Maintaining Venezuela’s oil production at a steady 1.1 million barrels per day, which is approximately on par with North Dakota’s output, necessitates an investment of around $53 billion over the next 15 years, as per estimates. To restore Venezuela to its peak production levels of 3 million barrels per day from the late 1990s, total capital expenditure on oil and gas would have to amount to an impressive $183 billion by 2040, as per analysis. The substantial figure underscores not only the deteriorating state of Venezuela’s infrastructure but also the nature of its oil, which is predominantly “heavy.” This type of crude presents greater challenges and costs in refining and processing compared to the lighter oil prevalent in the Permian Basin of West Texas. Crude is currently priced at a low level. Oil prices experienced a significant decline of 20% last year, marking their most substantial drop since 2020. Low oil prices benefit consumers by reducing gasoline costs to levels not seen in four years. Nevertheless, the prevailing low-price environment induces oil CEOs and their shareholders to exercise caution regarding risky projects. “The notion that a swift revival of the Venezuelan oil sector is feasible is simply not grounded in reality. “It’s all very premature,” remarked Doug Leggate. It is certainly plausible that the Trump administration may seek to address these apprehensions by implementing assurances aimed at encouraging US investment in Venezuela. It remains premature to ascertain if such incentives will be extended. Analysts and industry executives assert that only a limited number of US oil companies possess the financial resources and expertise necessary to advance production in Venezuela.

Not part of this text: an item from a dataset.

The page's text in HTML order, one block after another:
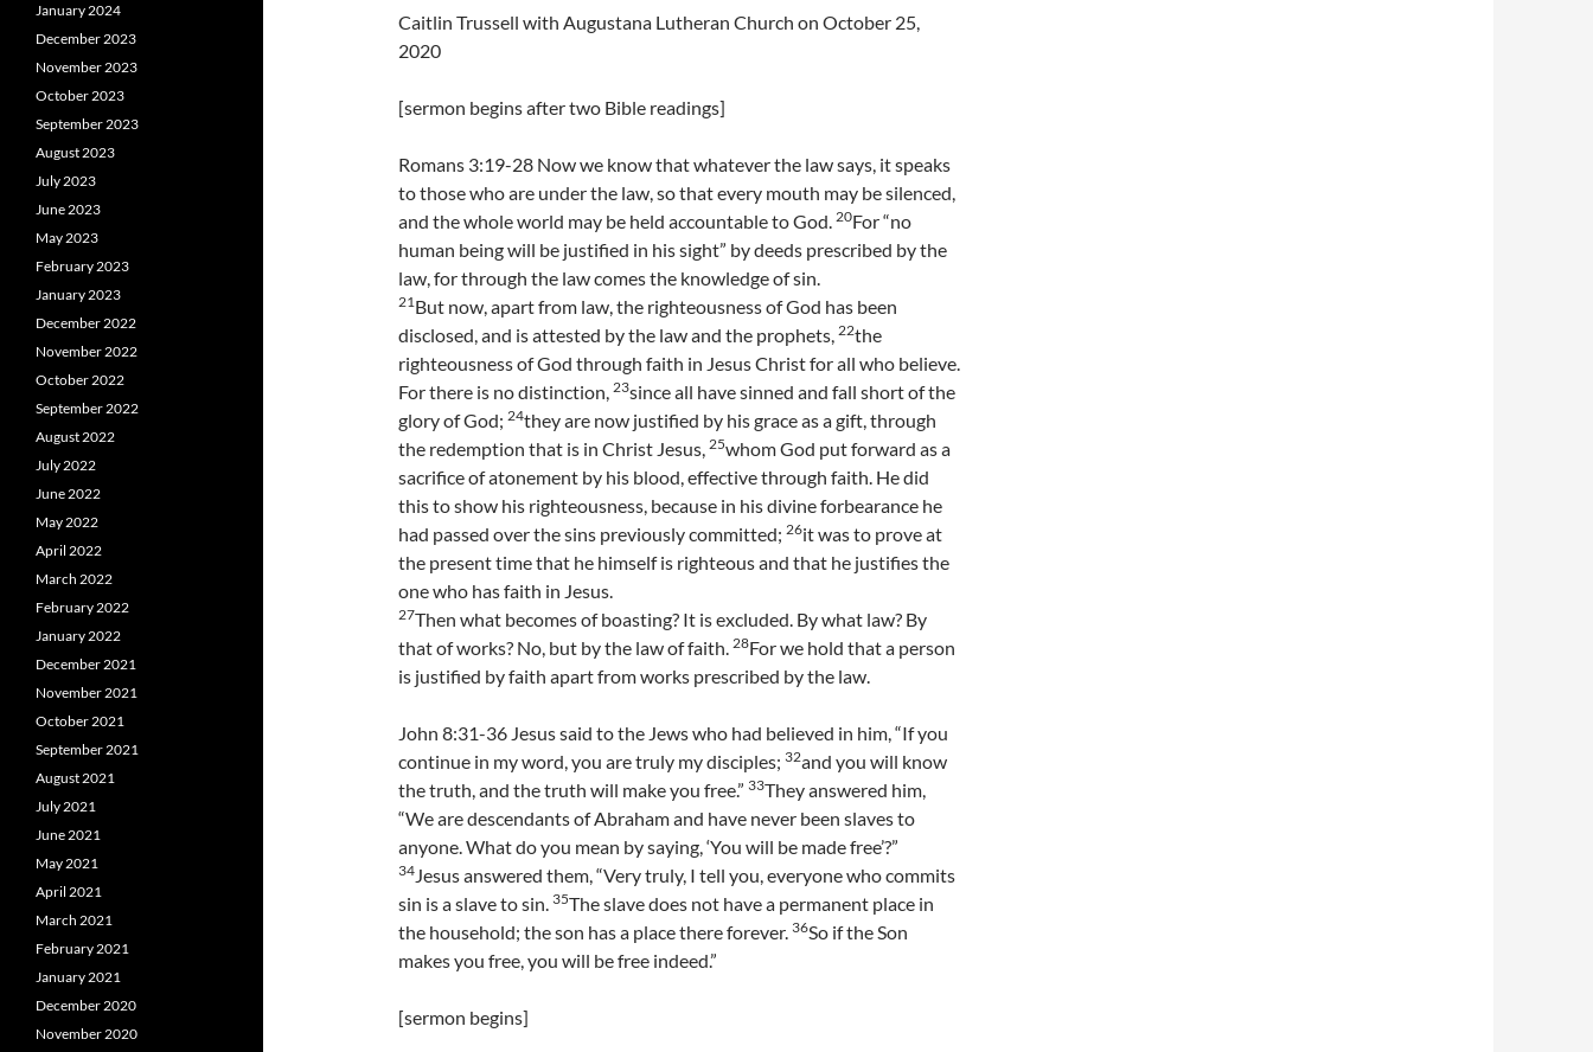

Chevron ranks highest on that list as the Houston-based firm remains the sole major Western oil entity to maintain a substantial presence in Venezuela amid decades of turmoil. “Chevron is the best positioned among US oil companies – by far,” stated Francisco Monaldi. Chevron is presently extracting approximately 150,000 barrels per day in Venezuela, as reported, while functioning under a sanctions license that was recently renewed by the Trump administration. Chevron refrained from providing responses regarding its interest in increasing production in Venezuela following the removal of President Nicolás Maduro from power. ExxonMobil and ConocoPhillips, possess the necessary expertise and robust balance sheets to facilitate the revival of Venezuela’s oil sector. However, both companies may continue to bear the marks of their previous encounters in Venezuela. In approximately 2006, the former Venezuelan leader Hugo Chavez undertook the nationalization of the oil assets belonging to Exxon and Conoco. Chevron opted to remain engaged with Caracas, whereas Exxon and Conoco exited and subsequently had their assets confiscated. Conoco continues its efforts to reclaim an estimated $12 billion following the previous nationalization of its assets in Venezuela, while ExxonMobil is pursuing nearly $2 billion, as reported. “Venezuela is the nation that has experienced the highest number of expropriation cases filed against it. “This means the starting risk premium there is very high,” stated Palacios. Exxon is concentrating on advancing significant oil discoveries in the vicinity of Guyana, which has rapidly transitioned from minimal oil production to exceeding that of Venezuela within just a few years. “Venezuela is not the only game in town – not even in Latin America,” Palacios stated.